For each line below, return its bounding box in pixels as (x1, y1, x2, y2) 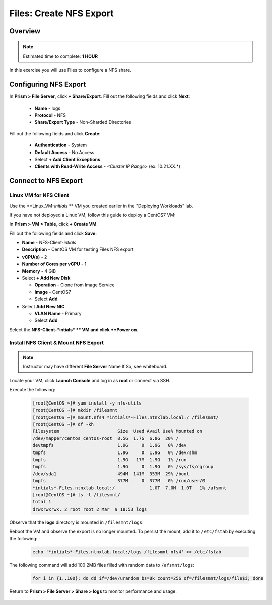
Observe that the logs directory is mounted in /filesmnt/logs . (9, 519, 144, 525)
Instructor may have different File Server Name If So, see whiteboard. (23, 364, 168, 370)
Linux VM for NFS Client (9, 192, 70, 199)
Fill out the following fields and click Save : (9, 230, 97, 236)
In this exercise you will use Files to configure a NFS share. (9, 67, 132, 73)
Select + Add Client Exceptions (34, 156, 101, 162)
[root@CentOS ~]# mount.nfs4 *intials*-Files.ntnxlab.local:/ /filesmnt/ (32, 414, 219, 420)
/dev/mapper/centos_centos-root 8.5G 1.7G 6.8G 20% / (32, 435, 179, 441)
━━━━
Everything from the line containing "Select + Add" through the final line of the entries is to be written out exactly. No other lines belong in the answer.

ANSWER TO THIS PROBLEM:
Select + Add Client Exceptions (34, 156, 101, 162)
[root@CentOS ~]# mount.nfs4 *intials*-Files.ntnxlab.local:/ /filesmnt/ (32, 414, 219, 420)
/dev/mapper/centos_centos-root 8.5G 1.7G 6.8G 20% / (32, 435, 179, 441)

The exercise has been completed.